# Task prompt
The entries below are to be repeated exactly, with the pictures left out.

# Given data
------------------------------------------------------------------------

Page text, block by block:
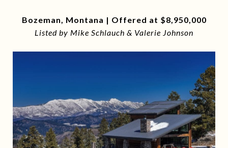
Bozeman, Montana | Offered at $8,950,000
Listed by Mike Schlauch & Valerie Johnson
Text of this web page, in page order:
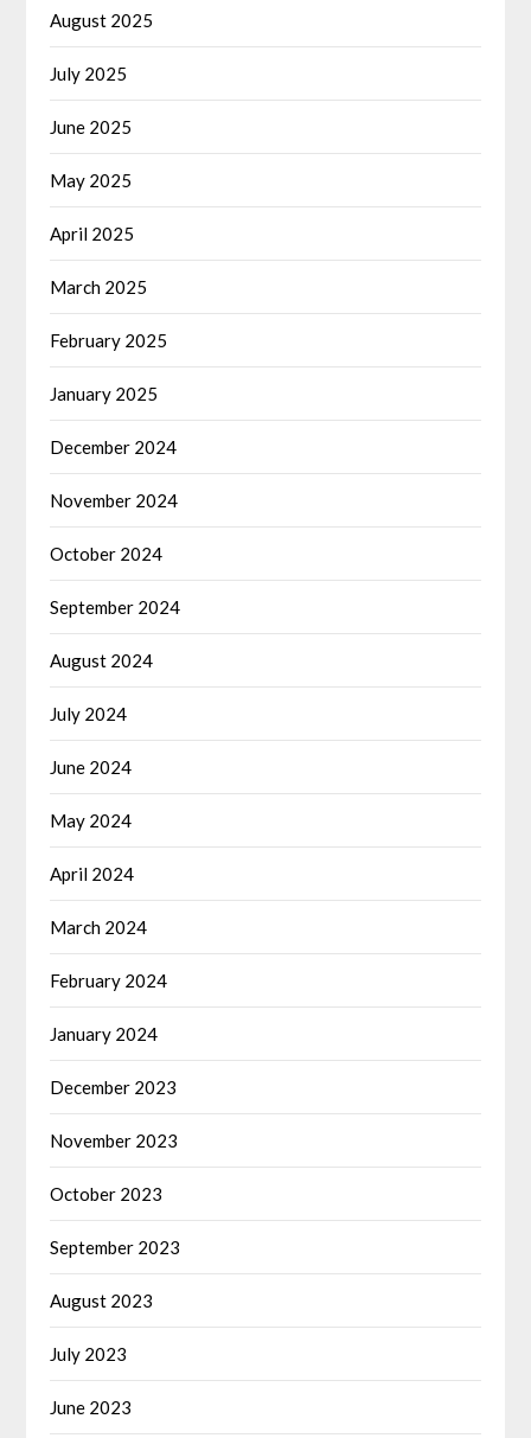
August 2025
July 2025
June 2025
May 2025
April 2025
March 2025
February 2025
January 2025
December 2024
November 2024
October 2024
September 2024
August 2024
July 2024
June 2024
May 2024
April 2024
March 2024
February 2024
January 2024
December 2023
November 2023
October 2023
September 2023
August 2023
July 2023
June 2023

------------------------------------------------------------------------

# Solution to this exercise
Page text, block by block:
Bozeman, Montana | Offered at $8,950,000
Listed by Mike Schlauch & Valerie Johnson
Text of this web page, in page order:
August 2025
July 2025
June 2025
May 2025
April 2025
March 2025
February 2025
January 2025
December 2024
November 2024
October 2024
September 2024
August 2024
July 2024
June 2024
May 2024
April 2024
March 2024
February 2024
January 2024
December 2023
November 2023
October 2023
September 2023
August 2023
July 2023
June 2023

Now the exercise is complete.